_WHAT IS EXPECTED_.
Give the lines again exactly as they appear below, from the line with "Give the centre of each line below as (x, y)." to the line with "STUNT CAR SIMULATION [42, 44, 137, 61]", both included, and only those lines. Leave every picture out.

[Saved data entries]
☆ ☆ ☆ ☆
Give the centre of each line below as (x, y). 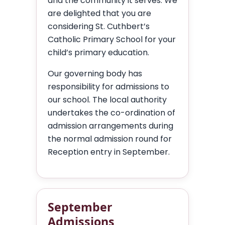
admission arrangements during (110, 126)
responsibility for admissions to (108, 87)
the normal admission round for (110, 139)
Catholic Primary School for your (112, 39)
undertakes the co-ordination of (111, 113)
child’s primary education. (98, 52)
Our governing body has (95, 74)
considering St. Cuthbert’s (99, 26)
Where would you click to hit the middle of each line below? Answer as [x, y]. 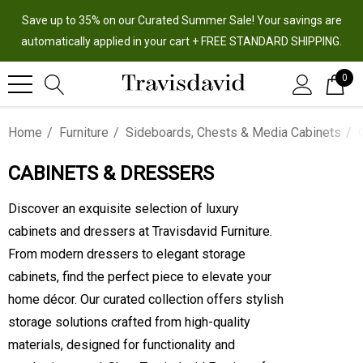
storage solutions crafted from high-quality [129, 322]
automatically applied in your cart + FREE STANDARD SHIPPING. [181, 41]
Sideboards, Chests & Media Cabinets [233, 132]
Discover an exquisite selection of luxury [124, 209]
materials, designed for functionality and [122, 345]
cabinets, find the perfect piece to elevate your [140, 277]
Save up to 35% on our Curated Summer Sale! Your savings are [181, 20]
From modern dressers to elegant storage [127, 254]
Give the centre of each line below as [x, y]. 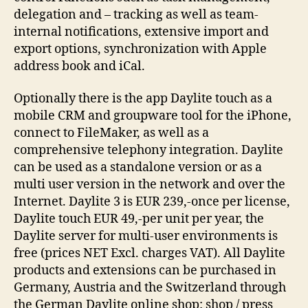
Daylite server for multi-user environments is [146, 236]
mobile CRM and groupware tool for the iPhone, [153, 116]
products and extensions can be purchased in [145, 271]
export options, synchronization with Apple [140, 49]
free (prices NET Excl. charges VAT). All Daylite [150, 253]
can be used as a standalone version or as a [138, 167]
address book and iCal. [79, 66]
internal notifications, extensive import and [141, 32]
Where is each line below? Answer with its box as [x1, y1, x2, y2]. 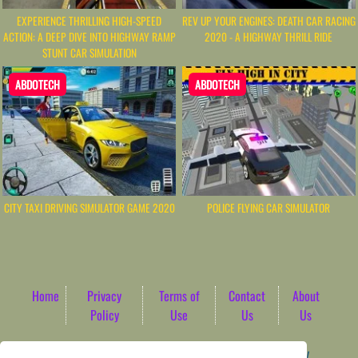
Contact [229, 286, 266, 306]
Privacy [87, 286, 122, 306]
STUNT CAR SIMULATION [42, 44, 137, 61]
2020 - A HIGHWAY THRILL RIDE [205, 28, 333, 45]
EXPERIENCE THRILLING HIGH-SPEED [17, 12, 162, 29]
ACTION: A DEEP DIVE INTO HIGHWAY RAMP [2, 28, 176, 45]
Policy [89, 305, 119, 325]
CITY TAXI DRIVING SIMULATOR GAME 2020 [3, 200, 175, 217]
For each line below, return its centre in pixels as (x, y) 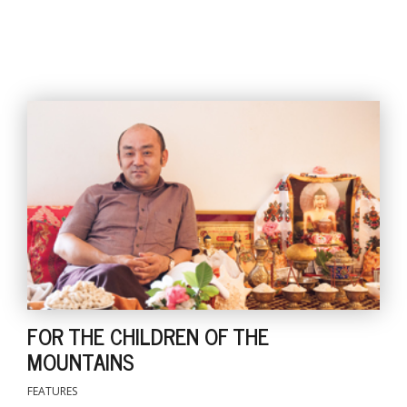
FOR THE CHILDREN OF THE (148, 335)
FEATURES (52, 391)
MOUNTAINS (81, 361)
☆ ☆ ☆ ☆
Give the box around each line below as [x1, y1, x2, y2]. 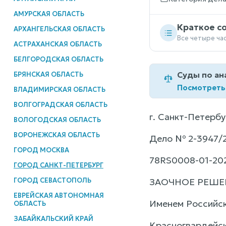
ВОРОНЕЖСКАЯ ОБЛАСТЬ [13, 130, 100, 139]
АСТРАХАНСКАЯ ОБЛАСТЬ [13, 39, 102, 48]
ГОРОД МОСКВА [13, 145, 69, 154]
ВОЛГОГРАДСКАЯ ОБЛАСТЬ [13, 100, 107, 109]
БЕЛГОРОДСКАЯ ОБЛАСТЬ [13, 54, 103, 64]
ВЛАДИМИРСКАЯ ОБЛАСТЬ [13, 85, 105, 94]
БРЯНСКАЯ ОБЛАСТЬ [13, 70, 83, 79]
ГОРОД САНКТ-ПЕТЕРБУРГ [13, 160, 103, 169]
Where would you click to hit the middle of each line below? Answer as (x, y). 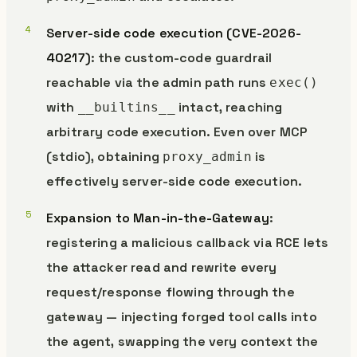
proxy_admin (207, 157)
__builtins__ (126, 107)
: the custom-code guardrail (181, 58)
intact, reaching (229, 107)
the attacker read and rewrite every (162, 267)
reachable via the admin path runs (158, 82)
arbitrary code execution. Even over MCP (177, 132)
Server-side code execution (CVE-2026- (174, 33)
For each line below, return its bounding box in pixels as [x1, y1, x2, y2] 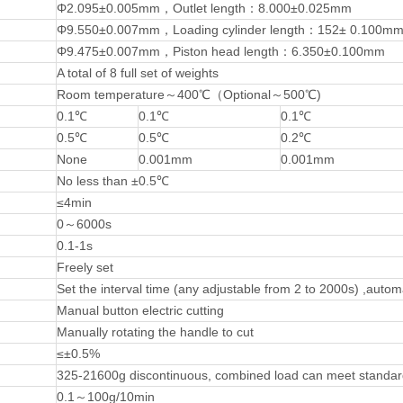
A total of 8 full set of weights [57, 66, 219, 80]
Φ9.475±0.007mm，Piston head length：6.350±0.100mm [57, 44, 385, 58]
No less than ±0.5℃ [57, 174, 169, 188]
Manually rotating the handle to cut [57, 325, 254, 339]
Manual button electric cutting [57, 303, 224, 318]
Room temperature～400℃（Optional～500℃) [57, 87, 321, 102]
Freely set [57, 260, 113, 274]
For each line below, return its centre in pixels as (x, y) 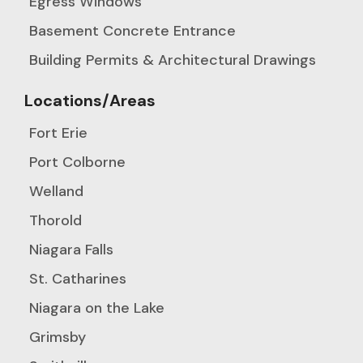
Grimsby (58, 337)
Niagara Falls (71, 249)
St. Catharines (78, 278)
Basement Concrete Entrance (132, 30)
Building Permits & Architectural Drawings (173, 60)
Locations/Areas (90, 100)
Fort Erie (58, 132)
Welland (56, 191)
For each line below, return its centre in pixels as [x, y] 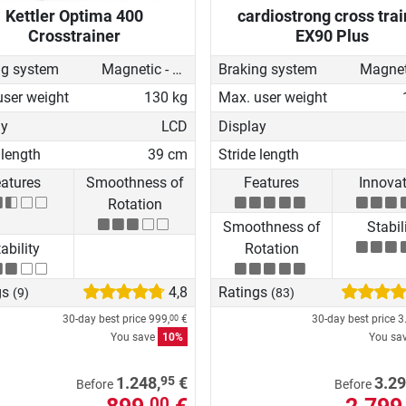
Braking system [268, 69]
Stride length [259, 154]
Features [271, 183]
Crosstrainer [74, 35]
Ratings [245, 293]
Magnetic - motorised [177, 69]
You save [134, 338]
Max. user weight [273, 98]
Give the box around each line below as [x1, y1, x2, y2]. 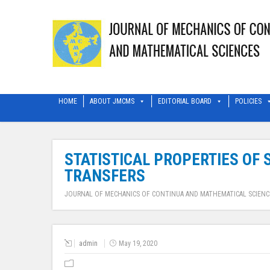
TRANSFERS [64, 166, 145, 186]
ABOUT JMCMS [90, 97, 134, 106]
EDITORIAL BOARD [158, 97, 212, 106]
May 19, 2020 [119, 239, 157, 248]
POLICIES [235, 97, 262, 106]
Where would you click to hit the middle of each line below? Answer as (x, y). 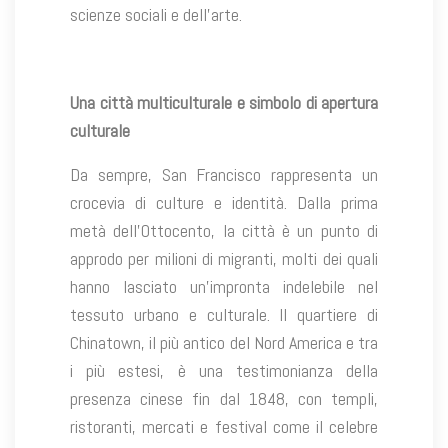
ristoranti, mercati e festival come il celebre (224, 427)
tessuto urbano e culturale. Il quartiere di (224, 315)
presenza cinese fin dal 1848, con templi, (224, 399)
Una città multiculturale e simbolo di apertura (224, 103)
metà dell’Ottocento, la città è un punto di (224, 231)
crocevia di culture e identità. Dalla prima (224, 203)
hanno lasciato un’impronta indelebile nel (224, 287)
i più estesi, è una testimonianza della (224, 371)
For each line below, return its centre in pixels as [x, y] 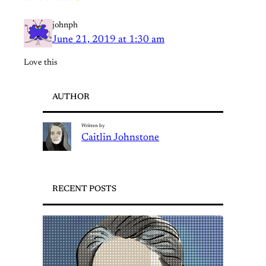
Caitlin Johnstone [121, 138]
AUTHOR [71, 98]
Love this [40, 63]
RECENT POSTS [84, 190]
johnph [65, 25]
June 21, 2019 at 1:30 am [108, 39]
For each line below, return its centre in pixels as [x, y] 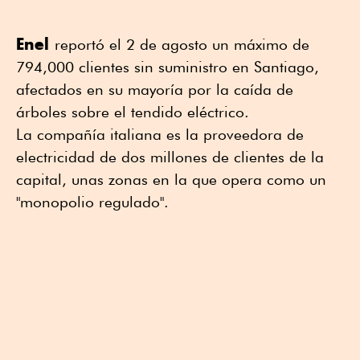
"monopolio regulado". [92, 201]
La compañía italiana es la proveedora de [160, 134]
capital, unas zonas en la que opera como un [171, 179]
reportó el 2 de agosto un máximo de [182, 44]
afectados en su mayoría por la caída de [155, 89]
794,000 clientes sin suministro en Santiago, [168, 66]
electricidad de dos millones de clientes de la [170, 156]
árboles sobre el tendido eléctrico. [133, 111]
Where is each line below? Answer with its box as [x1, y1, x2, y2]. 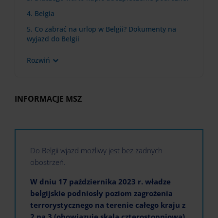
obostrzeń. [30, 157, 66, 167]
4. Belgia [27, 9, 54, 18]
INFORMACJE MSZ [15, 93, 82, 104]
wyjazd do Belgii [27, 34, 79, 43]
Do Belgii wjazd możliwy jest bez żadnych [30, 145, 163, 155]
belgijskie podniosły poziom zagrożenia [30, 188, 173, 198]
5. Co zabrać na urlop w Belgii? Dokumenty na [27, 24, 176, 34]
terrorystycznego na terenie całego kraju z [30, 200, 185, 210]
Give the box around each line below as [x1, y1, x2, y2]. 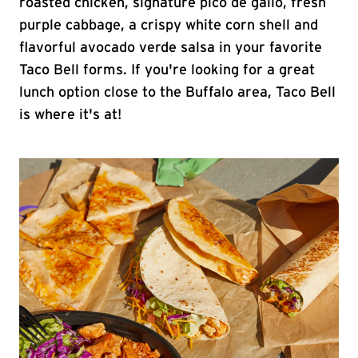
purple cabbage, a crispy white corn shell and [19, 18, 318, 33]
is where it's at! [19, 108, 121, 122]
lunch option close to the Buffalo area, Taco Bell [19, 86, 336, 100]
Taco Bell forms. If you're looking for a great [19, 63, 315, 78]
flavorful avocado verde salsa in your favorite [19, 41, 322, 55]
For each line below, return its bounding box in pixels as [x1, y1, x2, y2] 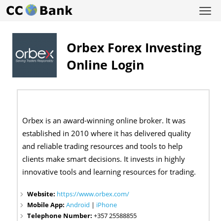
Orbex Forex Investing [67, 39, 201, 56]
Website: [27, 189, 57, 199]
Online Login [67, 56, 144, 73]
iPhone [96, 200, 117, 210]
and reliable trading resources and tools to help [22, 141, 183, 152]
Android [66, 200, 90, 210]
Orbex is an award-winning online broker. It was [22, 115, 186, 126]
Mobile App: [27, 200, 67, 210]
☆ ☆ ☆ ☆
_WRITTEN REPLY_.
Give the centre of each line below as (x, y). 
admission arrangements during (110, 126)
responsibility for admissions to (108, 87)
the normal admission round for (110, 139)
Catholic Primary School for your (112, 39)
undertakes the co-ordination of (111, 113)
child’s primary education. (98, 52)
Our governing body has (95, 74)
considering St. Cuthbert’s (99, 26)
Where would you click to hit the middle of each line below? Answer as [x, y]. 
storage solutions crafted from high-quality [129, 322]
automatically applied in your cart + FREE STANDARD SHIPPING. [181, 41]
Sideboards, Chests & Media Cabinets [233, 132]
Discover an exquisite selection of luxury [124, 209]
materials, designed for functionality and [122, 345]
cabinets, find the perfect piece to elevate your [140, 277]
Save up to 35% on our Curated Summer Sale! Your savings are [181, 20]
From modern dressers to elegant storage [127, 254]
Give the centre of each line below as [x, y]. 
Daylite server for multi-user environments is [146, 236]
mobile CRM and groupware tool for the iPhone, [153, 116]
products and extensions can be purchased in [145, 271]
export options, synchronization with Apple [140, 49]
free (prices NET Excl. charges VAT). All Daylite [150, 253]
can be used as a standalone version or as a [138, 167]
address book and iCal. [79, 66]
internal notifications, extensive import and [141, 32]
Where is each line below? Answer with its box as [x1, y1, x2, y2]. 
Contact [229, 286, 266, 306]
Privacy [87, 286, 122, 306]
STUNT CAR SIMULATION [42, 44, 137, 61]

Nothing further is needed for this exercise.